**Exercise requirements**
Count every line in this listing that has "vibrations". Reply with only the total.

**Dataset extract**
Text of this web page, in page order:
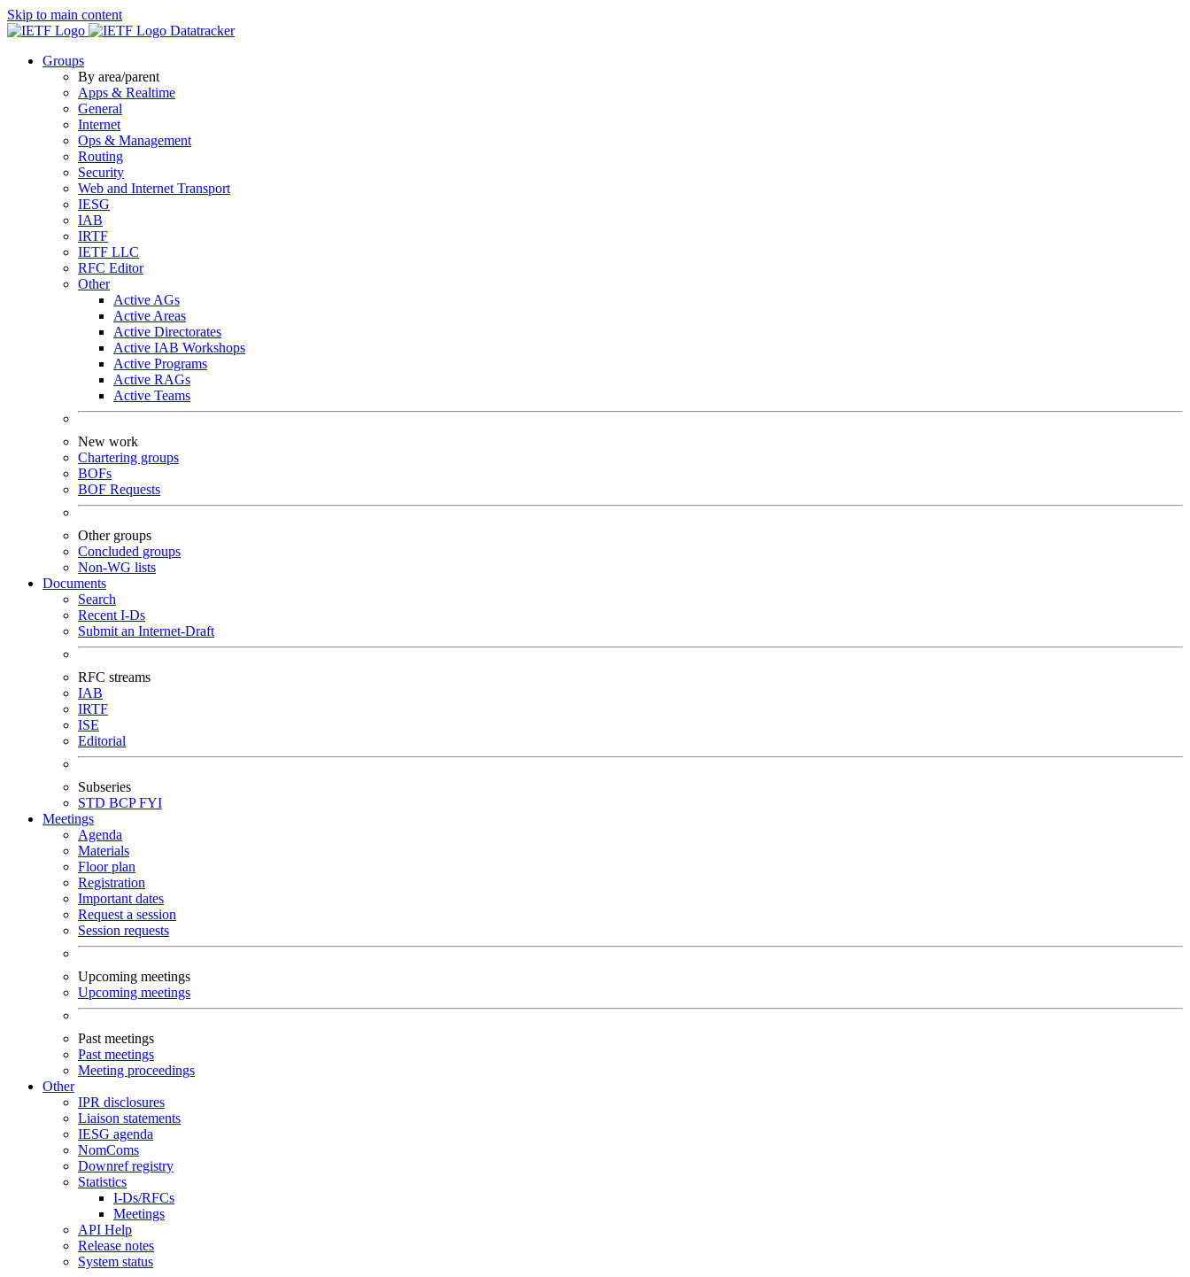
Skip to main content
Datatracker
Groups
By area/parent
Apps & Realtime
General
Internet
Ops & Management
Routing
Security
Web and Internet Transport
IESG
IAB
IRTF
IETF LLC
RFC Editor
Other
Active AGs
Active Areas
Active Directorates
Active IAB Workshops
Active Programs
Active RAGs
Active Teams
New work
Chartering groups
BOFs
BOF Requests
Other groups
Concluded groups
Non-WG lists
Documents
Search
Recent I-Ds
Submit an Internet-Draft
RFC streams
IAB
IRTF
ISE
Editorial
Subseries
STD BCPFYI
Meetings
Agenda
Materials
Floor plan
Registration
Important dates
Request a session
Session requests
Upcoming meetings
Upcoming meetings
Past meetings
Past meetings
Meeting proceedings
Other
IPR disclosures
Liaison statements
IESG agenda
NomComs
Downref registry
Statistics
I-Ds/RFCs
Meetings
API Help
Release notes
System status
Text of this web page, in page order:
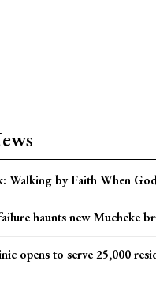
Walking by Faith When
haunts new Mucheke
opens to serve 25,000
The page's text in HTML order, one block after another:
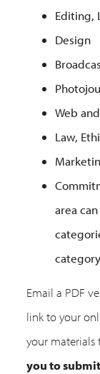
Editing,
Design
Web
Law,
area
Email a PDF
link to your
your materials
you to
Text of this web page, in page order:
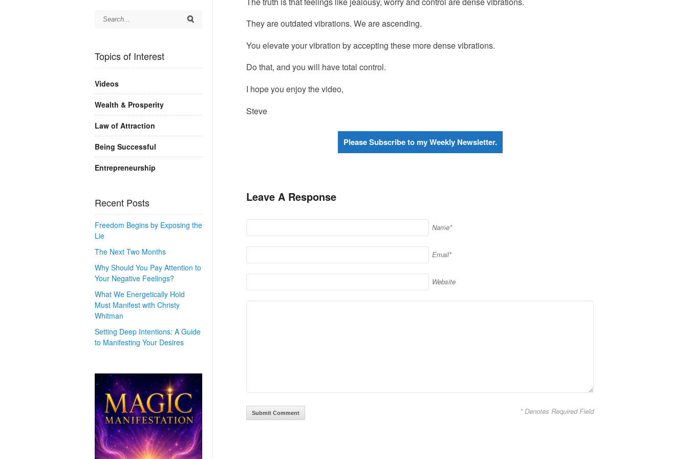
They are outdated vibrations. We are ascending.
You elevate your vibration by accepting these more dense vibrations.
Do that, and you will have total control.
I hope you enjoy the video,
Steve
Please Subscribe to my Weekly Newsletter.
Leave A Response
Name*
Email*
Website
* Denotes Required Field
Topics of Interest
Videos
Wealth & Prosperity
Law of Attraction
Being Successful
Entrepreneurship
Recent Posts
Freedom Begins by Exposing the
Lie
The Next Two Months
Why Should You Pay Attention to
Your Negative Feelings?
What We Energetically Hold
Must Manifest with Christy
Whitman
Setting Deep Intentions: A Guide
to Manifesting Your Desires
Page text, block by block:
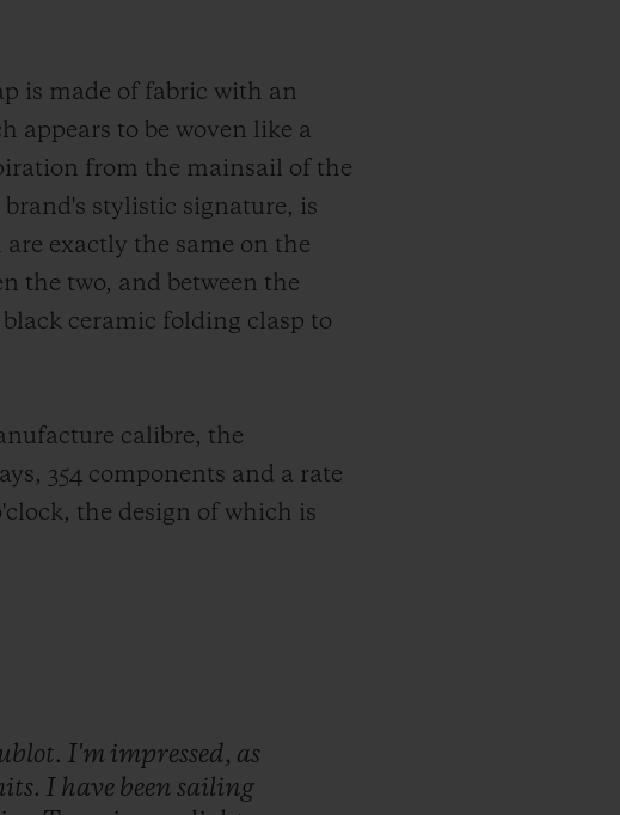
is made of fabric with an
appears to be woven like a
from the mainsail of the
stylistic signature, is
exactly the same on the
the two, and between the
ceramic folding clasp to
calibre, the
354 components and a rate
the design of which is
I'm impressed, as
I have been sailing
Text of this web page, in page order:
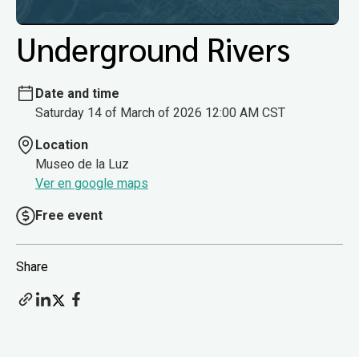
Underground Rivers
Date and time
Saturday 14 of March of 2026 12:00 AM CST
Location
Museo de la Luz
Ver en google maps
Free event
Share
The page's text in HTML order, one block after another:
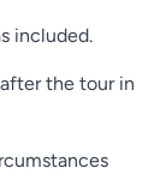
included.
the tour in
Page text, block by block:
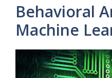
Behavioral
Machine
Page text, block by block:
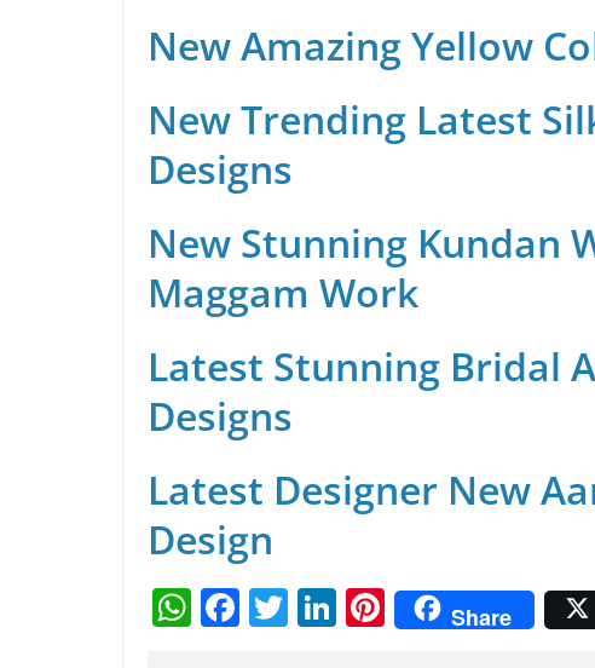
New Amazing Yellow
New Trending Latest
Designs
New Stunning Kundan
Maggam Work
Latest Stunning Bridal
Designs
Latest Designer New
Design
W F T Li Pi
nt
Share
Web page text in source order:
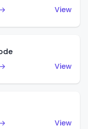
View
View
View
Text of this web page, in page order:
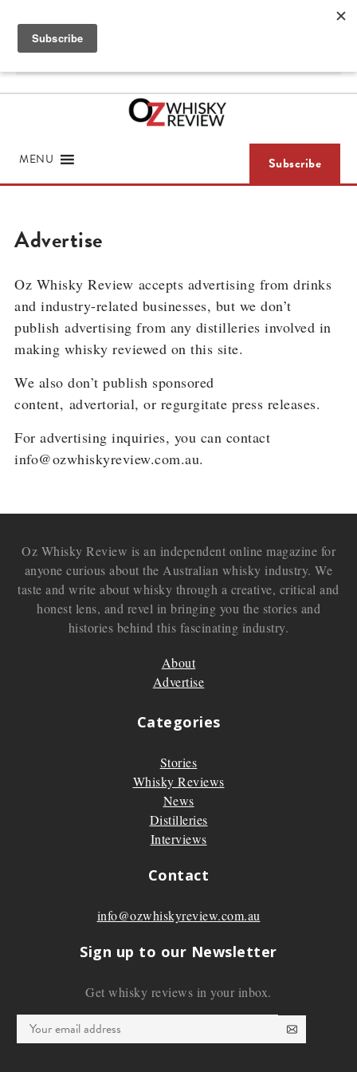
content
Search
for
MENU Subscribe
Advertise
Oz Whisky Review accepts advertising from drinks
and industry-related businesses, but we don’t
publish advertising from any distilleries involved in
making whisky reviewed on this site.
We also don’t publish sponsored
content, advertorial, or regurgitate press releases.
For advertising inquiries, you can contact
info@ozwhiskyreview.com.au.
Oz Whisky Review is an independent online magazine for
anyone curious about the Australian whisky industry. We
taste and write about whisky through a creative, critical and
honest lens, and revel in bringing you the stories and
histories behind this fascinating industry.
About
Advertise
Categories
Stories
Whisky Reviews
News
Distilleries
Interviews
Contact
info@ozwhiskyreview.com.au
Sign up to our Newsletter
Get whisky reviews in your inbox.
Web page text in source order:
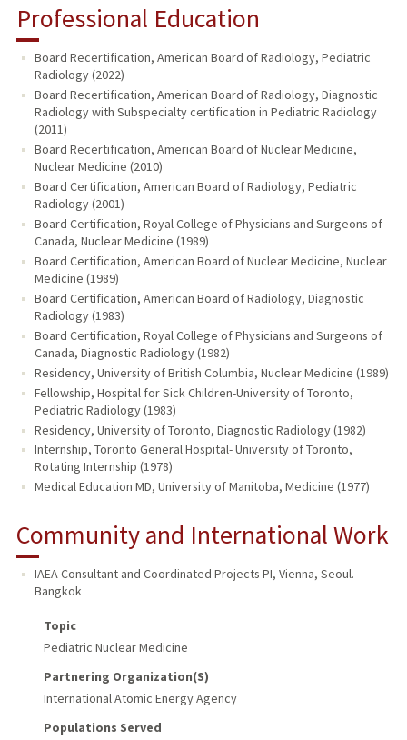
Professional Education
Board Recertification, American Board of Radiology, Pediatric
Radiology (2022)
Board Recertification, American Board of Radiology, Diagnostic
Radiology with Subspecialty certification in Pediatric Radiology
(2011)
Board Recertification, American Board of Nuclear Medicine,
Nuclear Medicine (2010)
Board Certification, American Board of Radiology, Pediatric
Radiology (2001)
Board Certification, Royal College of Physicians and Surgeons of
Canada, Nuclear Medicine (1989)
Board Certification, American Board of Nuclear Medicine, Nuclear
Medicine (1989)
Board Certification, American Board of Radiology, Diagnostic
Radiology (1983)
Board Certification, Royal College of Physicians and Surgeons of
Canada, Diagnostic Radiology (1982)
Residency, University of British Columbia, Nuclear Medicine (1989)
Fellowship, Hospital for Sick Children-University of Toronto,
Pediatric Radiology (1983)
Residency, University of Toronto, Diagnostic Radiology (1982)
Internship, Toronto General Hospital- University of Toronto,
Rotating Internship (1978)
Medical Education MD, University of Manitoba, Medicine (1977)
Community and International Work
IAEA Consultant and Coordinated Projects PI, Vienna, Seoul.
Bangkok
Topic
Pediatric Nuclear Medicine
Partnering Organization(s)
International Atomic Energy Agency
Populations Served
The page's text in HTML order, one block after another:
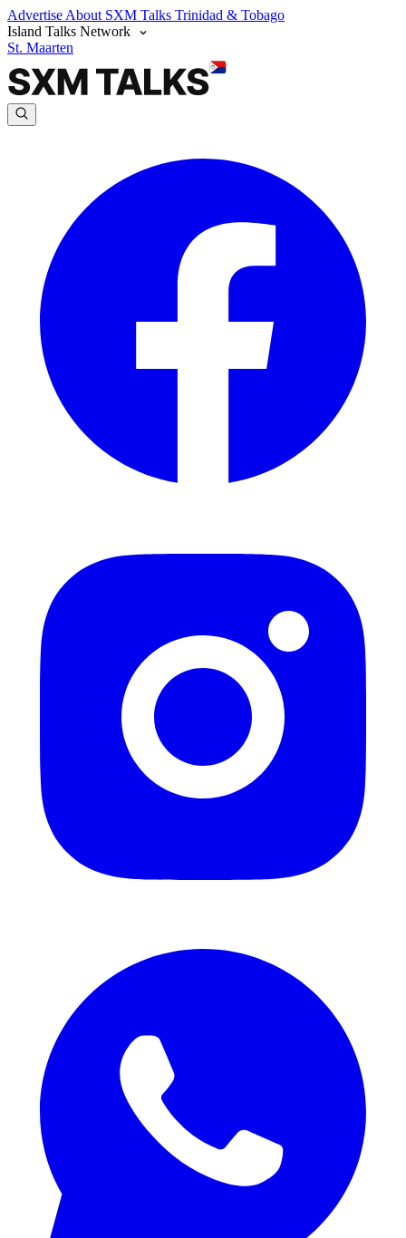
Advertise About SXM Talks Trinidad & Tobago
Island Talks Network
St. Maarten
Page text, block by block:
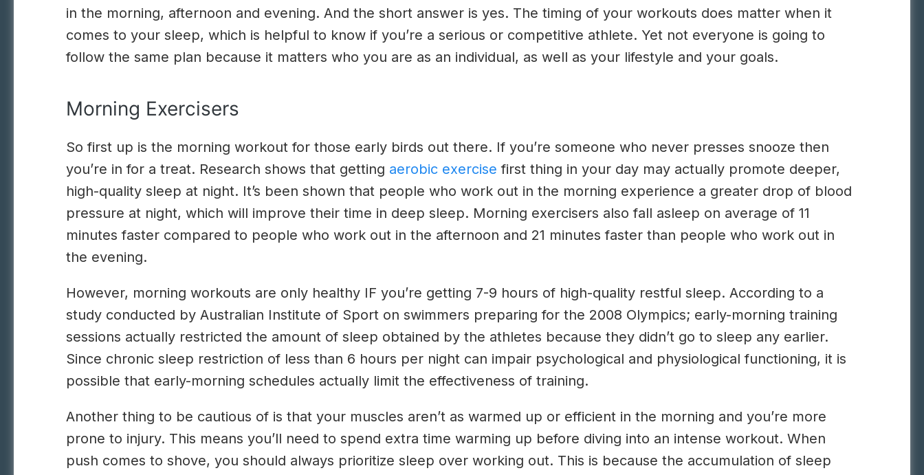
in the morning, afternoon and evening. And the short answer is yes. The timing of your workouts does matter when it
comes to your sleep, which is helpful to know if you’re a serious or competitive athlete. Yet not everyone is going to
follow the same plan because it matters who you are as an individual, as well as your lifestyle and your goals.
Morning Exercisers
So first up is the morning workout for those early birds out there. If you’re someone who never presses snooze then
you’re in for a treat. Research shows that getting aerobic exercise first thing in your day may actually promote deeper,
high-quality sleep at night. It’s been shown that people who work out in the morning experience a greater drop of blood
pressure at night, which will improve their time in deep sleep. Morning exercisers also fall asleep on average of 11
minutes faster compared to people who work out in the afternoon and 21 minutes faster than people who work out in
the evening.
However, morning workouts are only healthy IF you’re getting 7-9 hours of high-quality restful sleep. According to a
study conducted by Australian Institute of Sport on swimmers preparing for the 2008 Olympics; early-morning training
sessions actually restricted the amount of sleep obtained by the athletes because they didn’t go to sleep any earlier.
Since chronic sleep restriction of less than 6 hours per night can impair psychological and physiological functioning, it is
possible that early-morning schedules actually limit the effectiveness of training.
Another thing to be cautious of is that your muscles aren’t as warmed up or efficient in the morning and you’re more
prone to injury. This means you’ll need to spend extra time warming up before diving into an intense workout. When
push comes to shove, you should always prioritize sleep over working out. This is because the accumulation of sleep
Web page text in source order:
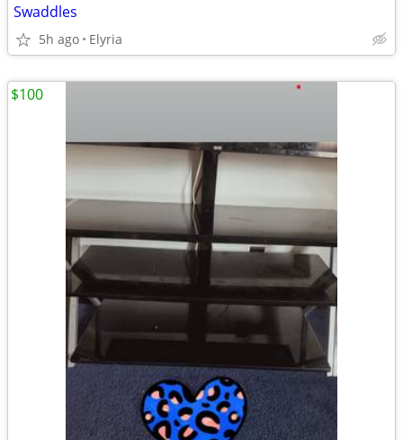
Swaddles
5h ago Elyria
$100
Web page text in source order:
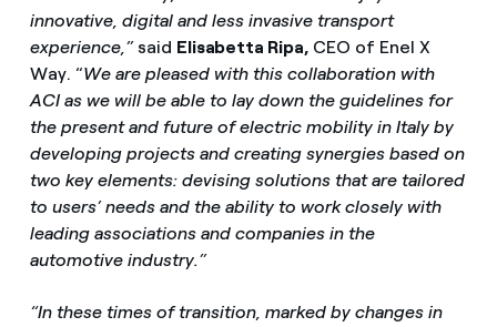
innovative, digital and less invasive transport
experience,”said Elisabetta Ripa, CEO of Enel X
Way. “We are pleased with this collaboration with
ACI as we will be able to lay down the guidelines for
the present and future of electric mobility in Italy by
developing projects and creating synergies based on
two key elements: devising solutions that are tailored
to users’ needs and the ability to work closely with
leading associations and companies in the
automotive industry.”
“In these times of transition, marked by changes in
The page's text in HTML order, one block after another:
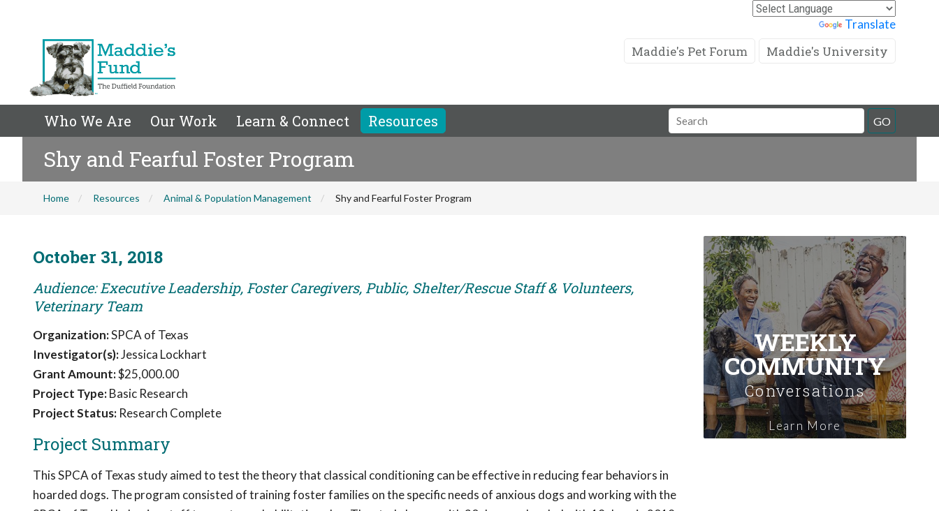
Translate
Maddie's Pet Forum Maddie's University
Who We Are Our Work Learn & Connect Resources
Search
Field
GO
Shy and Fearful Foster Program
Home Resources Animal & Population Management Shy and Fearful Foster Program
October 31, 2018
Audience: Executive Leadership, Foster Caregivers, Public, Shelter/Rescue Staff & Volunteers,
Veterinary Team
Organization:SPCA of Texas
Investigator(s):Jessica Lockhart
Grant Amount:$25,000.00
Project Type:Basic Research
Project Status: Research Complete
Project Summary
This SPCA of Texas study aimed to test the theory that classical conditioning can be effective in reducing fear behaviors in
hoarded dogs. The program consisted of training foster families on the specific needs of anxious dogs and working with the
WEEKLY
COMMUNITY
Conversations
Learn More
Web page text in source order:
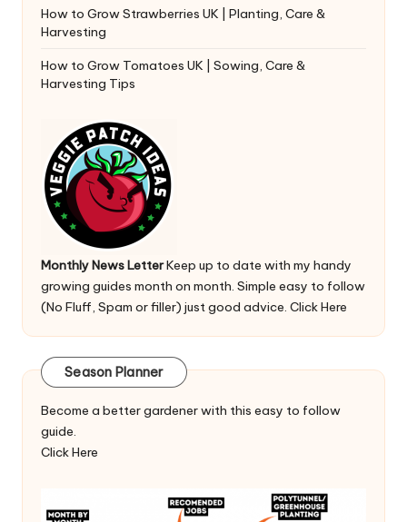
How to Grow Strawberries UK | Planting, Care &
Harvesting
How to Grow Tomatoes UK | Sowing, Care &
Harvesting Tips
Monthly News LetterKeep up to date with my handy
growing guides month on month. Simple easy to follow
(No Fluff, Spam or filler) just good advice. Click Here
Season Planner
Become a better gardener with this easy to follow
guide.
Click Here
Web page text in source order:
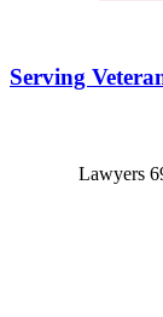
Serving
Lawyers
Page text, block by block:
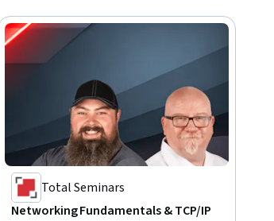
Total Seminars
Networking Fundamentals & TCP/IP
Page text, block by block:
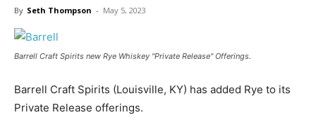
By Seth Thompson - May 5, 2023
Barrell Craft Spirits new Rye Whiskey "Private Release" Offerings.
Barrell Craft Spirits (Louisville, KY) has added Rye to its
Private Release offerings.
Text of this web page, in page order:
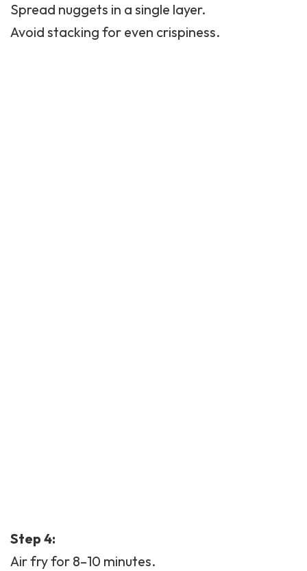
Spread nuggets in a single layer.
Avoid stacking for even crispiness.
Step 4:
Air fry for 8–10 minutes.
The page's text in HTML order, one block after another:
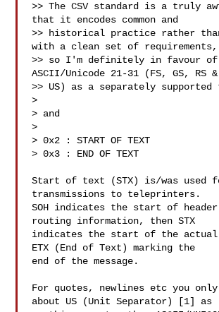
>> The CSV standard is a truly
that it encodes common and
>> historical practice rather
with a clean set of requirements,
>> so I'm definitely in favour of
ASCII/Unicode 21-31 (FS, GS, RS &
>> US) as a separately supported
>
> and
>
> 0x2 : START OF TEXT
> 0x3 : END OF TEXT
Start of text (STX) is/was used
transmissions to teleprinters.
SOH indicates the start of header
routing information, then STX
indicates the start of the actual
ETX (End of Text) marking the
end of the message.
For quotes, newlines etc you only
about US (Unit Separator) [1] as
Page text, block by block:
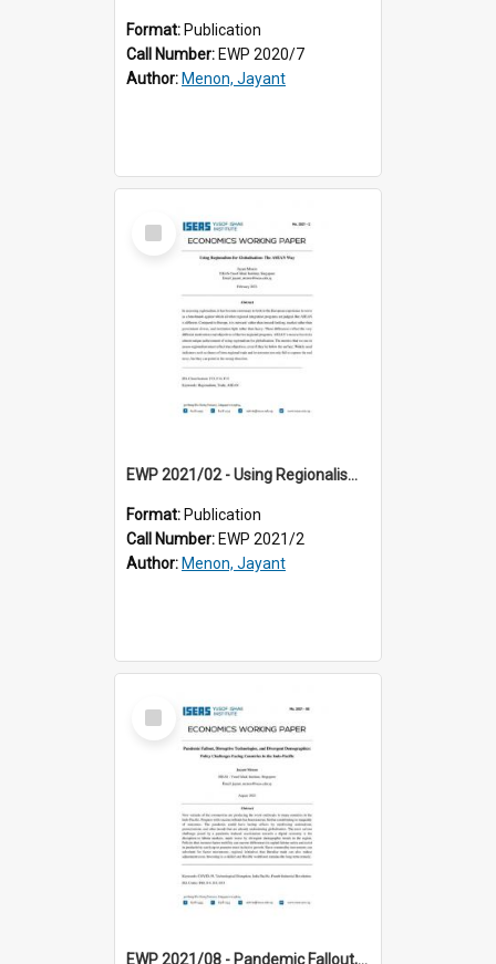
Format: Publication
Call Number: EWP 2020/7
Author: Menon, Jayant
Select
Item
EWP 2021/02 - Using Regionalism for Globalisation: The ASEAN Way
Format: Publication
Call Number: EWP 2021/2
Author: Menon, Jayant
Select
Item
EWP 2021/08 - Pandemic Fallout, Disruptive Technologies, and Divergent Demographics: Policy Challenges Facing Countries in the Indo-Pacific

**Answer below**
2